Dataset entries.
------------------------------------------------
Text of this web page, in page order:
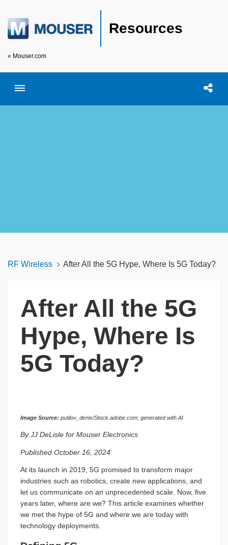
Resources
« Mouser.com
Toggle menubar Open
RF Wireless After All the 5G Hype, Where Is 5G Today?
After All the 5G
Hype, Where Is
5G Today?
Image Source: putilov_denis/Stock.adobe.com; generated with AI
By JJ DeLisle for Mouser Electronics
Published October 16, 2024
At its launch in 2019, 5G promised to transform major
industries such as robotics, create new applications, and
let us communicate on an unprecedented scale. Now, five
years later, where are we? This article examines whether
we met the hype of 5G and where we are today with
technology deployments.
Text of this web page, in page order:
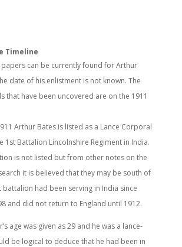
Timeline
can be currently found for Arthur
date of his enlistment is not known. The
that have been uncovered are on the 1911
Arthur Bates is listed as a Lance Corporal
1st Battalion Lincolnshire Regiment in India.
is not listed but from other notes on the
it is believed that they may be south of
battalion had been serving in India since
and did not return to England until 1912.
age was given as 29 and he was a lance-
be logical to deduce that he had been in
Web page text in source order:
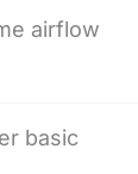
airflow
basic
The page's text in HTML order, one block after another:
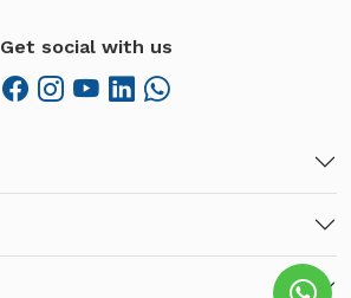
Get social with us
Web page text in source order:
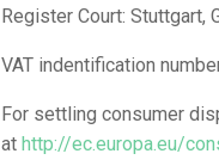
Register Court: Stuttgart,
VAT indentification
For settling consumer
at http://ec.europa.eu/
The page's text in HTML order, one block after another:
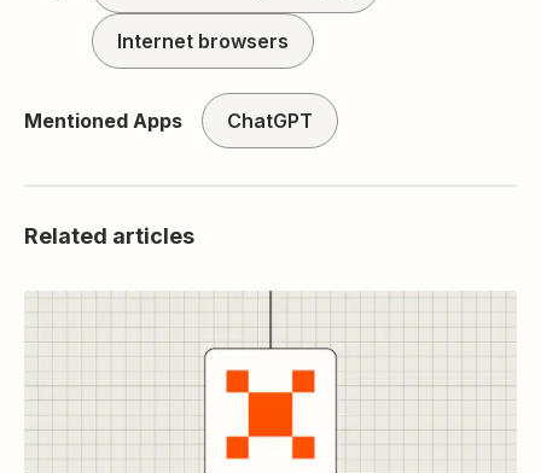
Internet browsers
Mentioned Apps ChatGPT
Related articles
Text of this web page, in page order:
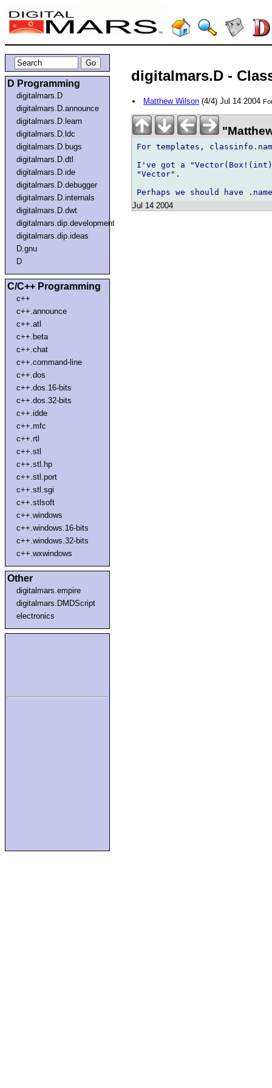
D Programming
digitalmars.D
digitalmars.D.announce
digitalmars.D.learn
digitalmars.D.ldc
digitalmars.D.bugs
digitalmars.D.dtl
digitalmars.D.ide
digitalmars.D.debugger
digitalmars.D.internals
digitalmars.D.dwt
digitalmars.dip.development
digitalmars.dip.ideas
D.gnu
D
C/C++ Programming
c++
c++.announce
c++.atl
c++.beta
c++.chat
c++.command-line
c++.dos
c++.dos.16-bits
c++.dos.32-bits
c++.idde
c++.mfc
c++.rtl
c++.stl
c++.stl.hp
c++.stl.port
c++.stl.sgi
c++.stlsoft
c++.windows
c++.windows.16-bits
c++.windows.32-bits
c++.wxwindows
Other
digitalmars.empire
digitalmars.DMDScript
electronics
digitalmars.D -
Matthew Wilson (4/4) Jul 14 2004
For templates,
I've got a
"Vector".
Jul 14 2004
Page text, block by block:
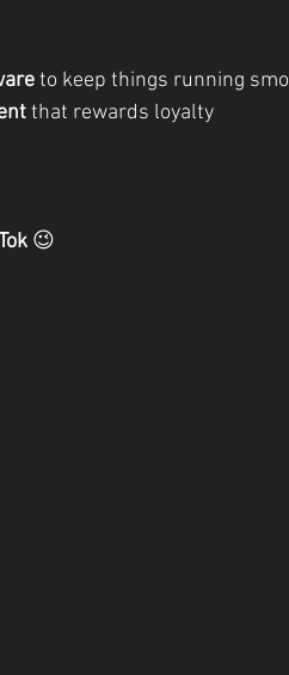
to keep things running
that rewards loyalty
😉
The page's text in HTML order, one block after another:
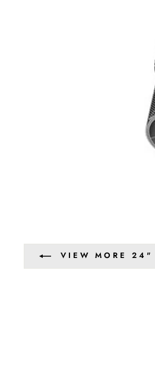
VIEW MORE 24"
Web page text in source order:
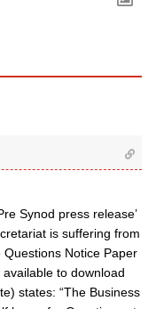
------------------------------------------------
What to do.
Write out again every line above exactly as given; the pictures do not belong in the copy.

Response area.
Text of this web page, in page order:
Resources
« Mouser.com
Toggle menubar Open
RF Wireless After All the 5G Hype, Where Is 5G Today?
After All the 5G
Hype, Where Is
5G Today?
Image Source: putilov_denis/Stock.adobe.com; generated with AI
By JJ DeLisle for Mouser Electronics
Published October 16, 2024
At its launch in 2019, 5G promised to transform major
industries such as robotics, create new applications, and
let us communicate on an unprecedented scale. Now, five
years later, where are we? This article examines whether
we met the hype of 5G and where we are today with
technology deployments.
Text of this web page, in page order:
Timeline
can be currently found for Arthur
date of his enlistment is not known. The
that have been uncovered are on the 1911
Arthur Bates is listed as a Lance Corporal
1st Battalion Lincolnshire Regiment in India.
is not listed but from other notes on the
it is believed that they may be south of
battalion had been serving in India since
and did not return to England until 1912.
age was given as 29 and he was a lance-
be logical to deduce that he had been in
Web page text in source order:
airflow
basic
The page's text in HTML order, one block after another:
Get social with us
Web page text in source order:
Register Court: Stuttgart,
VAT indentification
For settling consumer
at http://ec.europa.eu/
The page's text in HTML order, one block after another:
Internet browsers
Mentioned Apps ChatGPT
Related articles
Text of this web page, in page order:
D Programming
digitalmars.D
digitalmars.D.announce
digitalmars.D.learn
digitalmars.D.ldc
digitalmars.D.bugs
digitalmars.D.dtl
digitalmars.D.ide
digitalmars.D.debugger
digitalmars.D.internals
digitalmars.D.dwt
digitalmars.dip.development
digitalmars.dip.ideas
D.gnu
D
C/C++ Programming
c++
c++.announce
c++.atl
c++.beta
c++.chat
c++.command-line
c++.dos
c++.dos.16-bits
c++.dos.32-bits
c++.idde
c++.mfc
c++.rtl
c++.stl
c++.stl.hp
c++.stl.port
c++.stl.sgi
c++.stlsoft
c++.windows
c++.windows.16-bits
c++.windows.32-bits
c++.wxwindows
Other
digitalmars.empire
digitalmars.DMDScript
electronics
digitalmars.D -
Matthew Wilson (4/4) Jul 14 2004
For templates,
I've got a
"Vector".
Jul 14 2004
Page text, block by block:
to keep things running
that rewards loyalty
😉
The page's text in HTML order, one block after another:
VIEW MORE 24"
Web page text in source order:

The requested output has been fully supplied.